It makes him feel sick.
“Out of the whole Paranormal Liberation Front, nobody is capable of that? Not even all of them together?”
Dabi gives him a stop bullshitting me look. It’s wild, the amount of different messages Dabi can give with such a similar emotionless expression - or maybe Hawks has just gotten better at reading him recently.
“Unless they suddenly multiplied by the thousands and took a shit-ton of quirk enhancers, no,” he deadpans.
It’s clear they’re not getting anywhere. Hawks smacks his palm to his forehead as his eyes zero in on the amount of abandoned cars outside, some with their doors still wide open, some completely destroyed amidst all the panic. That’s where most of the fire and smoke is coming from, Hawks is sure.
“I’m putting the TV on. If anyone’s going to be on top of this, it’s journalists.”
“Yeah. I saw your little interview last week after somebody snitched on you playing mobile games in your office.”
“I had clocked out already,” Hawks grumbles, reaching to turn on the TV. Good old trusty news outlets. He’s surprised nobody has called him in a panic, asking him to help with everything. Or anything at all, even.

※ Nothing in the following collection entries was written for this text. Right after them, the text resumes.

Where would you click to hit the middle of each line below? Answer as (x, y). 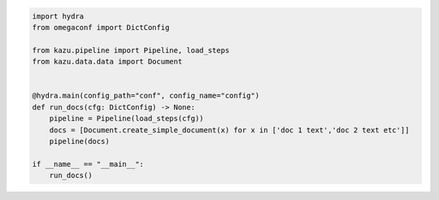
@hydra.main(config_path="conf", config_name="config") (146, 96)
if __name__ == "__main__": (88, 164)
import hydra (58, 16)
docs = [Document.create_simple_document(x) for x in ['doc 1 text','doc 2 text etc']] (229, 130)
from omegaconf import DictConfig (101, 27)
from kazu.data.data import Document (107, 62)
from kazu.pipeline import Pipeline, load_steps (131, 50)
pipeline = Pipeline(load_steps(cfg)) (126, 119)
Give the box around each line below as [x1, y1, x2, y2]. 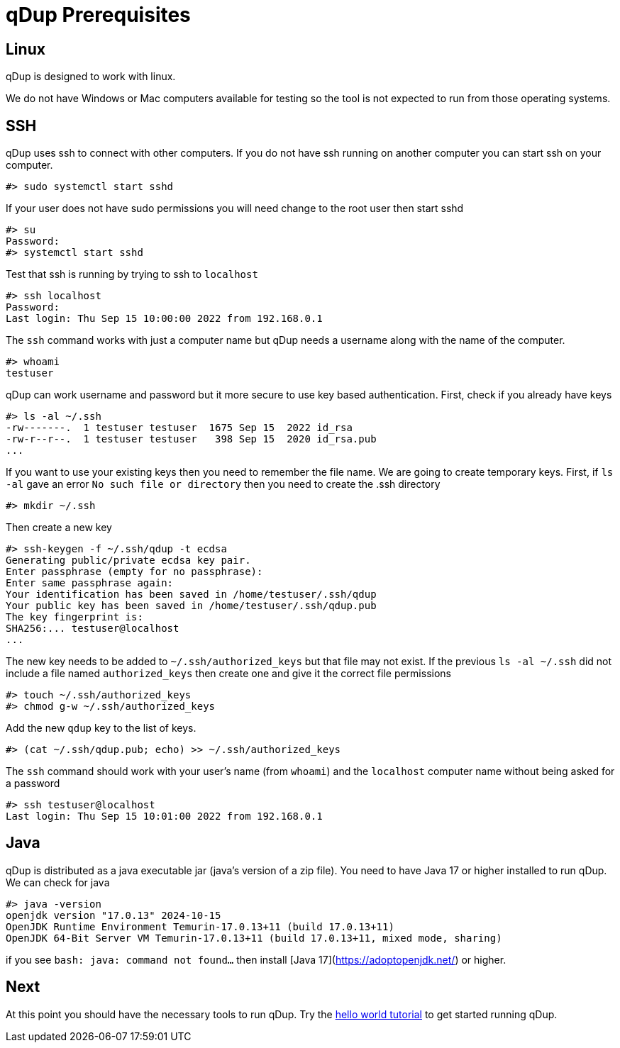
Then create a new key [6, 521, 112, 534]
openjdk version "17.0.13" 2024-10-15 [6, 909, 221, 921]
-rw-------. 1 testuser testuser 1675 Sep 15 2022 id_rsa [6, 422, 353, 434]
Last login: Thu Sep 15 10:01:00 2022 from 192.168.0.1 [6, 810, 323, 823]
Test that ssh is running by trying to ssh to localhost [6, 268, 258, 281]
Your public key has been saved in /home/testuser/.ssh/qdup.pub [6, 600, 377, 612]
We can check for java [6, 876, 110, 888]
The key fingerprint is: [6, 611, 143, 623]
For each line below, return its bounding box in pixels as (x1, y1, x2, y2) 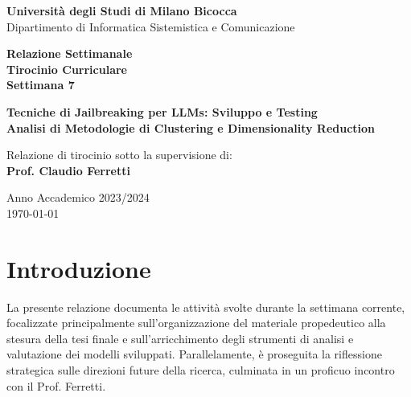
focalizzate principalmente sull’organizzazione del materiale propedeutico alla (6, 314, 386, 331)
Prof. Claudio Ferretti (6, 162, 130, 178)
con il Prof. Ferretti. (6, 377, 106, 394)
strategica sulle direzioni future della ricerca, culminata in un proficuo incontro (6, 362, 395, 379)
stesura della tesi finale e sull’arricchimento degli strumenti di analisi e (6, 329, 354, 346)
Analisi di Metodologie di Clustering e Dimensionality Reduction (6, 119, 376, 136)
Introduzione (6, 252, 151, 284)
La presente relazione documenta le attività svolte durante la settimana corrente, (6, 298, 405, 315)
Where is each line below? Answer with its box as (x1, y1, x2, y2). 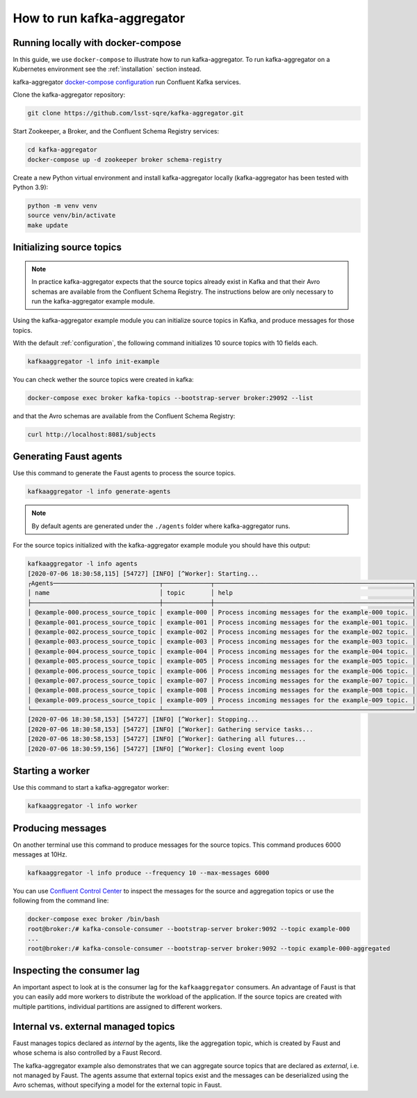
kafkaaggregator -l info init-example (27, 358, 160, 365)
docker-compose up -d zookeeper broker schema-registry (27, 155, 222, 164)
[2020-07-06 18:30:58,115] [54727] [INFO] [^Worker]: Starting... (27, 569, 259, 578)
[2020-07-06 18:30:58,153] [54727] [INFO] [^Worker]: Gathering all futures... (27, 735, 306, 743)
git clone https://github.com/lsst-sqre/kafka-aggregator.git (27, 109, 244, 118)
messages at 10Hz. (13, 850, 67, 859)
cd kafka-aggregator (27, 146, 97, 154)
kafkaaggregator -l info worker (27, 802, 138, 810)
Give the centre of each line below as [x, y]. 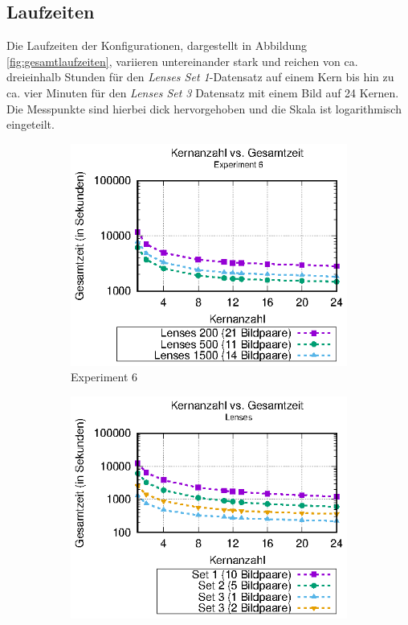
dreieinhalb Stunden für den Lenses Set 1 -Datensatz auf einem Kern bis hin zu [200, 77]
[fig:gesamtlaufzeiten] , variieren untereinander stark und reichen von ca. [182, 61]
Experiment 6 [104, 377]
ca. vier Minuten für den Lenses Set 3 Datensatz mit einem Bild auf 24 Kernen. [203, 92]
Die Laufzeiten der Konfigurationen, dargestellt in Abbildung [157, 45]
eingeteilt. [31, 124]
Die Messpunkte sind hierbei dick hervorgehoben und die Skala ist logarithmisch [204, 108]
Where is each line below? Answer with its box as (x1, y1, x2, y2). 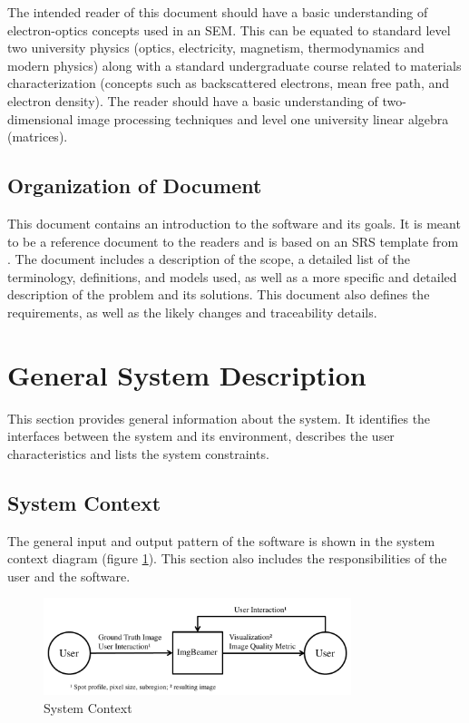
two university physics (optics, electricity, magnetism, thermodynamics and (7, 38, 425, 57)
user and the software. (7, 566, 131, 585)
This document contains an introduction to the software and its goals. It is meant (7, 213, 461, 232)
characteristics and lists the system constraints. (7, 444, 269, 463)
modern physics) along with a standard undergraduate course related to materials (7, 55, 462, 74)
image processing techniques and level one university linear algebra (77, 109, 449, 128)
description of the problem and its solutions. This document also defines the (7, 285, 430, 304)
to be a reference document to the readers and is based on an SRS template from (7, 231, 459, 250)
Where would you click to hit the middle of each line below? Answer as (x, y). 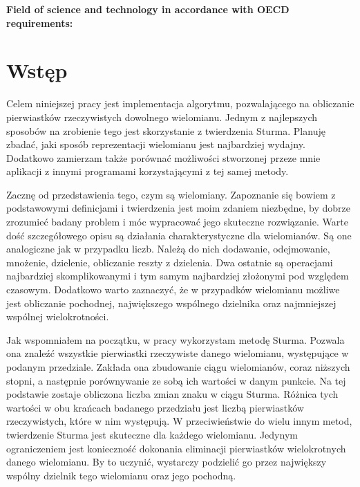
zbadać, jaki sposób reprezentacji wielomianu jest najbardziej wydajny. (156, 144)
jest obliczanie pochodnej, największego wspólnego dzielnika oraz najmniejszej (171, 303)
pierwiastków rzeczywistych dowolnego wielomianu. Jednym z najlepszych (162, 117)
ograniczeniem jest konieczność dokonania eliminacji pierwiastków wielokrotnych (176, 448)
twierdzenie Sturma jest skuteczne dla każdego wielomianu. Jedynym (152, 434)
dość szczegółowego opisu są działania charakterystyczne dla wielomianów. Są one (179, 235)
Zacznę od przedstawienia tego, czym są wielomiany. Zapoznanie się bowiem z (171, 194)
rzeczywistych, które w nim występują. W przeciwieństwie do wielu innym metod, (179, 421)
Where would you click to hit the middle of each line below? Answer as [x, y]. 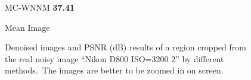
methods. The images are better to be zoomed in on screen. [114, 70]
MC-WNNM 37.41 [40, 7]
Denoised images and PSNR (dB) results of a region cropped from [125, 47]
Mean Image [27, 27]
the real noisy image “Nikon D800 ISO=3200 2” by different [114, 58]
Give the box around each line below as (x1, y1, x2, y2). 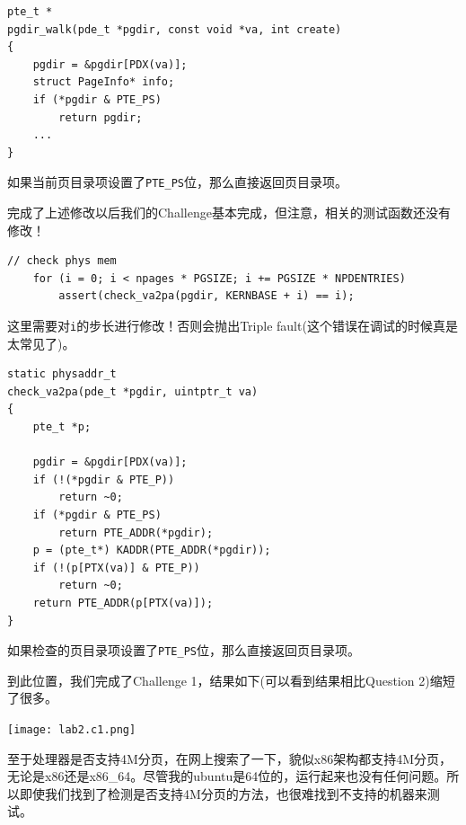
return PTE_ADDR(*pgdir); (58, 526, 214, 539)
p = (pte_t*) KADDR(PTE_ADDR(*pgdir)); (32, 544, 271, 557)
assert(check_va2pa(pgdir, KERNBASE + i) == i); (58, 289, 355, 303)
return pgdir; (58, 111, 143, 124)
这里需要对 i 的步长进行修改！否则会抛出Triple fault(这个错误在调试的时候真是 (7, 315, 458, 334)
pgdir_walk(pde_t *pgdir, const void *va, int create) (7, 22, 342, 36)
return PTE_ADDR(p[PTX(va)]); (32, 596, 214, 609)
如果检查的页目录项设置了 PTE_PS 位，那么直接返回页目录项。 (7, 641, 360, 660)
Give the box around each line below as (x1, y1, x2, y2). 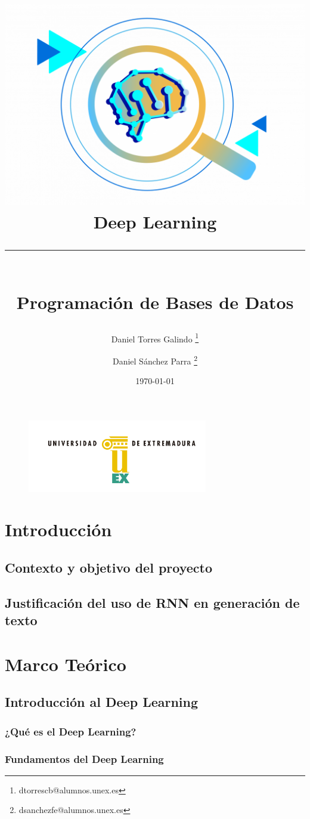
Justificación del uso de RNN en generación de (5, 593, 300, 611)
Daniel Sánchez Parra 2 (112, 353, 198, 367)
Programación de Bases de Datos (16, 290, 294, 314)
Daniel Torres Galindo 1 (111, 330, 199, 345)
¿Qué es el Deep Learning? (5, 724, 137, 738)
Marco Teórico (5, 651, 126, 676)
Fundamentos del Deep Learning (5, 751, 164, 766)
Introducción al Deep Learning (5, 693, 199, 711)
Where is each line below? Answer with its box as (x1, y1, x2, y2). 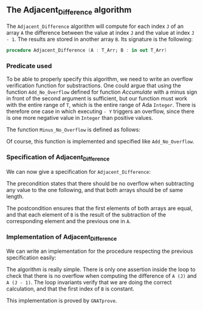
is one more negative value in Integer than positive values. (6, 114, 154, 122)
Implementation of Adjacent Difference (6, 232, 117, 242)
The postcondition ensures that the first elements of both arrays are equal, (6, 204, 193, 212)
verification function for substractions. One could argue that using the (6, 82, 181, 89)
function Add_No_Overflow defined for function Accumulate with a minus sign (6, 88, 198, 96)
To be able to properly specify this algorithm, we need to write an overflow (6, 75, 193, 83)
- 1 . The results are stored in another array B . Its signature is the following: (6, 36, 193, 43)
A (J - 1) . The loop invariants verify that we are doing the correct (6, 279, 172, 286)
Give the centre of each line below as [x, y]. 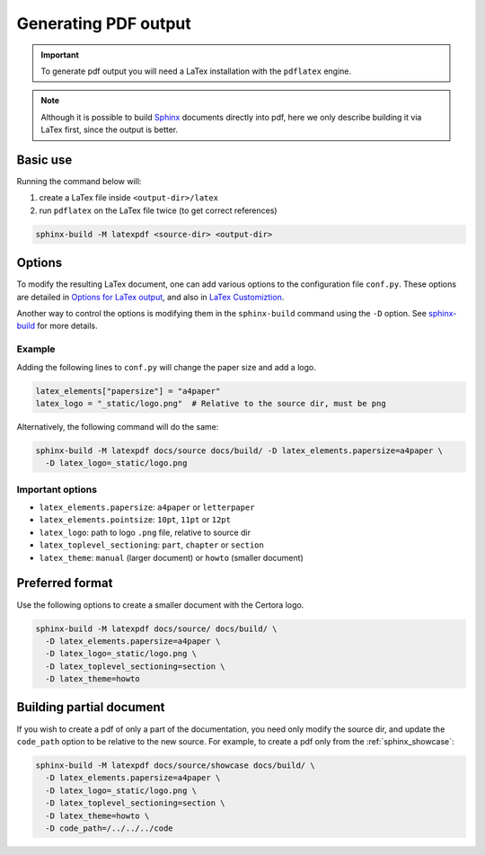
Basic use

Maybe stopping the dozen different car alarms going off, because that’s going to get really annoying really quickly.
His face drops when the screen turns on, and the car alarms are drowned out by the emergency signal playing over a bright blue background, the block text white and unmistakable.
URGENT: THIS IS A NATIONAL EMERGENCY.
ALL CITIZENS MUST STAY INDOORS FOR THEIR OWN SAFETY UNTIL FURTHER NOTICE.
EMERGENCY SERVICES ARE CURRENTLY INCAPACITATED AND THEREFORE UNAVAILABLE TO THE GENERAL PUBLIC.
STAY INDOORS UNTIL FURTHER NOTICE.
“What the fuck,” Dabi murmurs, still sitting down as Hawks rushes back to the window to assess what’s going on a second time now he knows that there’s apparently a nationwide crisis.
Hawks wants to curse but his words get lodged in his throat, stuck under panicked breaths.
“Check your fucking phone,” Dabi calls to him, now sitting half in bed and half out of it, definitely very much awake.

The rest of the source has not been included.